Le martyre de saint Étienne nous rappelle qui est le protagoniste de Noël

"Les portes du ciel s'ouvrent pour Étienne : il reçoit, le premier, la couronne de gloire des martyrs". Avec cette antienne, chantée pendant les secondes vêpres du 26 décembre, les Frères de la Custodie de Terre Sainte ont fait mémoire du protomartyr Étienne, à l'endroit où, selon la tradition, a eu lieu sa lapidation. En effet, les Franciscains font un pèlerinage à cet endroit le lendemain de Noël, auquel participent toujours de nombreux fidèles et pèlerins. Les Actes des Apôtres (Ac 6, 8-15 ; 8, 13) relatent l'arrestation, le procès et la lapidation d'Étienne qui, par ce sacrifice extrême, est devenu le premier martyr de l'Église.
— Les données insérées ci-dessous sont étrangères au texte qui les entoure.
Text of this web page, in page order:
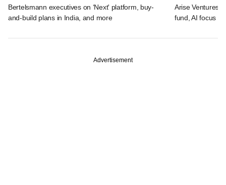
Bertelsmann executives on ‘Next' platform, buy-
and-build plans in India, and more
Arise Ventures
fund, AI focus
Advertisement

A Jérusalem, deux traditions différentes situent la lapidation de saint Étienne à deux emplacements distincts : la première situe l'épisode à l'est de la ville, à l'extérieur de la porte dite des Lions ; l'autre, le situe au nord, là où se trouve aujourd'hui l'église Saint-Étienne des Dominicains. Au fil du temps, la première hypothèse a prévalu, c'est-à-dire celle qui situerait le lieu du martyre à l'extérieur de la Porte des Lions (c'est pourquoi on l'appelle également Porte Saint-Étienne). A l’appui de cette hypothèse il y aurait une ancienne tradition judéo-chrétienne et la proximité géographique du Temple.

Aujourd'hui, à cet endroit, situé à quelques dizaines de mètres de la Basilique des Nations à Gethsémani, se trouve une grotte incorporée à une chapelle grecque orthodoxe dédiée à saint Étienne, ornée de peintures murales illustrant la vie du saint. "Ici" (hic), les vêpres ont été officiées par le Frère Zacheusz Drazek du couvent voisin de Gethsémani, tandis que le commentaire de la Parole a été assuré par le Frère Sinisa Srebrenovic.

" Aujourd'hui, nous recevons une gifle ", a dit le Frère Sinisa en commençant son homélie. "Nous recevons une gifle morale de ceux qui meurent pour Jésus. Hier nous avons célébré la naissance du Sauveur, mais aujourd'hui la liturgie nous propose la mémoire d'Etienne, le premier martyr, celui qui a tout donné pour le Christ. La liturgie semble donc nous suggérer d’oublier la célébration de la naissance de Jésus et nous exhorte à nous éveiller. Elle nous conseille de nous débarrasser du consumérisme de Noël. En effet, ces jours-ci, nous risquons d'oublier le protagoniste de la fête, celui pour lequel nous devons être prêts, à la manière d'Étienne, à donner notre vie, à savoir Jésus-Christ. Ici à Jérusalem, où nous avons la grâce de vivre dans ces lieux saints, nous devons donner un témoignage encore plus grand à travers notre vie. Notre propre liturgie jérusalémite nous exhorte à le faire. La gifle de la liturgie d'aujourd'hui est la suivante : il n'y a pas seulement la merveille de la venue de Jésus dans le monde, mais aussi l’horreur du martyre d'Etienne. Ce grand saint nous enseigne aujourd'hui, et nous rappelle, qui est le protagoniste de la fête que nous avons célébrée hier".

A la fin des vêpres, les franciscains et les personnes présentes se sont arrêtés pour vénérer l'endroit du sanctuaire qui commémore le sacrifice extrême d'Étienne, et ont placé des cierges allumés sur les marches en pierre de la grotte. Ces reliefs orographiques sont particulièrement importants pour déterminer le lieu du martyre du saint. Ces reliefs trouvent en effet une continuité avec les marches taillées dans la roche sous l'esplanade du Temple, là où se trouvait l'ancienne voie d'accès aux anciens murs.